I also have this issue:
All scaling should be performed using the Simon filter in ACEScct colourspace
- Simon filter. This is something found in Nuke, what tis the corresponding filter in Flame.
- ACEScct colourspace, again, how do I do this in Flame.
I also have this issue:
All scaling should be performed using the Simon filter in ACEScct colourspace
Hiya Paul,
All that spec is doing is reminding you to do the proper compositing tasks in the proper compositing space. ACEScct is a log flavor of ACES and is the perfect colorspace to do transforms, as in, desqueezing your anamorphic content, which, I’m guessing you’ll need to do based on your Topic Title.
Regarding Simon, based on what I’m reading about Nuke’s resize filtering, Simon appears to have a little bit of built in sharpening by adding some contrast around neighboring pixels which, when done on linearized images can and will add negative numbers around highlights, which, looks like little jaggy zebra hashtaggy jaggy visible artifacts.
This is perhaps the #1 reason you really need to know what you are doing in these situations in Flame because our beloved Lanczos sounds a lot like Simon and most everyone keeps the Lanczos default Resize in a timeline and causes all sorts of problems and artifacts without realizing it.
The only way to avoid all of this potential pixel drama is to do that work in log space AKA ACEScct which is what your spec is telling you.
Although I’m not an expert, Simon sounds a lot like Lanczos to me, but, based on Lanczos’ rather aggressive sharpening, it may cause problems with moire and small details. For me, I’d try Shannon but experiment.
If you are new to the world of ACES, check out my 8 MInute ACES Logik Academy video: Logik Academy - 8 Minute ACES - YouTube
Also, can you please provide a more specific Topic titles to your posts? Thanks.
@paul_round I don’t know what your workflow is, but we’re doing the bulk of our comp work in acesCG at plate resolution but adding a color management timeline fx to each segment in the timeline with a conversion from acesCG into acesCC for 2d transforms into the delivery res. On top of the full edit there’s a layer of color management to take it back into rec and then graphics on top of that. There are some folks that like to do the graphics in log as well—to each their own.
For shot work—in particular the de-squeeze you would simply color manage from input space, like acesCG into acesCCT, make the 2d transform and then invert the color transform form acesCCT to Working space (or wherever you want to be).
Of course if you’re not working in aces, and just pushing things through in AlexaWideGamut or whatever, you could cheat if you’d like and make the 2d transform in that log space and forget about it. To @randy’s point it’s more about not artifacting in screne-referred linear with a coring filter during resize… given the Nuke heavy wording, it sounds like someone’s been bitten with edge artifacts in linear.
Hope that helps a little.
We’re getting there, and yes, after talking to the clients will be working in ACEScg.

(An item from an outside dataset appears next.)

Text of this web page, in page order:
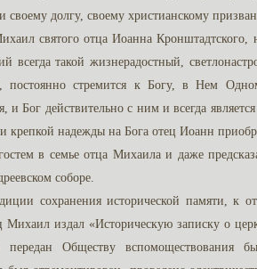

We’ve done ACES before, but the tech spec for this show is something else!
Now trying to sort this one out:
Where visible OOG issues are experienced, we expect vendors to address this in their pipeline using the ACES 1.3 Reference Gamut Compression method ( code and plugins available here ). aces-vwg-gamut-mapping-2020/reference at master · ampas/aces-vwg-gamut-mapping-2020 · GitHub
While I do appreciate specificity in a spec sheet, it does drive me up the wall when they specify a kernel that flame doesn’t have.
On the bright side, no one alive is going to be able to tell the visual difference between a Lanczos and Simon resize. They’re basically the same.

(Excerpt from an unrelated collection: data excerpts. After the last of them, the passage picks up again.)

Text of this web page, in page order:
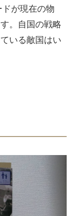
が現在の物
。自国の戦略
いる敵国はい
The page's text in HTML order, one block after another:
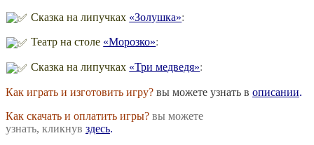
Сказка на липучках «Золушка»:
Театр на столе «Морозко»:
Сказка на липучках «Три медведя»:
Как играть и изготовить игру? вы можете узнать в описании.
Как скачать и оплатить игры? вы можете
узнать, кликнув здесь.

I recently went through the Simon filter request as well. I went through all of the filtering punched in a lot of percents and found Shannon to be the closest with 1.5 precision and .95 crisp/soft and that made it through the QC. It looks marginally different in the quicktimes in the extreme highlights but I was told the EXRs were matching.

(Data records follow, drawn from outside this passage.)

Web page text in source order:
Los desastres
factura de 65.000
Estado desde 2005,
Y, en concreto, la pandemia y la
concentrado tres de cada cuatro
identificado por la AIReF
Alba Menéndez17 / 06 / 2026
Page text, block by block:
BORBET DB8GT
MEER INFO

Regaring this - there is a matchbox shader that does the gamut compression but dont expect it to match a proper aces 1.3 implementation (like the one in resolve that has a default and a parametric mode). Flame will need to update the included aces version , 1.2 wasnt a big update for sdr but 1.3 is due to the gamut compression stuff.
I am not sure why this would be needed for delivery though as its just a display issue, usually youll only use gamut compression on your display transform and not bake that in - ive only needed to bake it when I needed to comp in CG neon lights and creating those out of gamut colors was a bit weird visually so we baked the gamut compression into the backplate for CG and then inverted it on loading the renders.
And its probably a complete non issue unless you have neon lights around, it just looks like clipping color channels visually.